Scaling Down to Level Up: BN-020 Enables High-Resolution Study on Small Mouse Brain Biopsies

A recent Nature publication has delivered a major advance in neurogenomics, demonstrating that single-nucleus RNA sequencing (snRNA-seq) can be successfully performed on mouse brain biopsies measuring just 2 mm × 1 mm. This achievement removes one of the field’s most persistent technical barriers—sample size and enables transcriptomic profiling of highly localized brain microstructures. Traditional nucleus isolation methods, such as Dounce homogenization, typically require 50 mg or more of tissue to compensate for unavoidable material loss. At the millimeter scale, these workflows risk losing the entire sample, making high-quality sequencing impractical. The Nature study directly addressed this limitation.

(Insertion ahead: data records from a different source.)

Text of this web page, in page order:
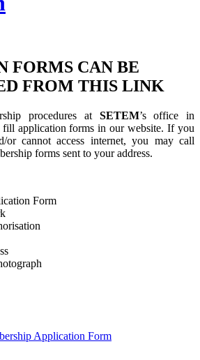
FORMS CAN BE
FROM THIS LINK
procedures at SETEM’s office in
fill application forms in our website. If you
or cannot access internet, you may call
forms sent to your address.
Form
Application Form
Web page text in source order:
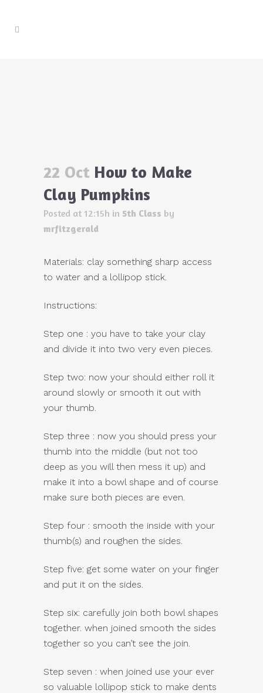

To process these ultra-small biopsies, the researchers employed the Minute™ Single Nucleus Isolation Kit for Neuronal Tissues/Cells (BN-020) from Invent Biotechnologies. The kit’s spin-column–based design proved essential for reliable nucleus recovery from extremely limited input material.

This work establishes a new benchmark for small-sample transcriptomics. By pairing next-generation sequencing with loss-minimizing nucleus isolation, researchers can now investigate brain regions previously considered “below the limit of detection.”

Citation: Oswell, C. S., Rogers, S. A., James, J. G., McCall, N. M., Hsu, A. I., Salimando, G. J., ... & Corder, G. (2026). Mimicking opioid analgesia in cortical pain circuits. Nature, 1-10.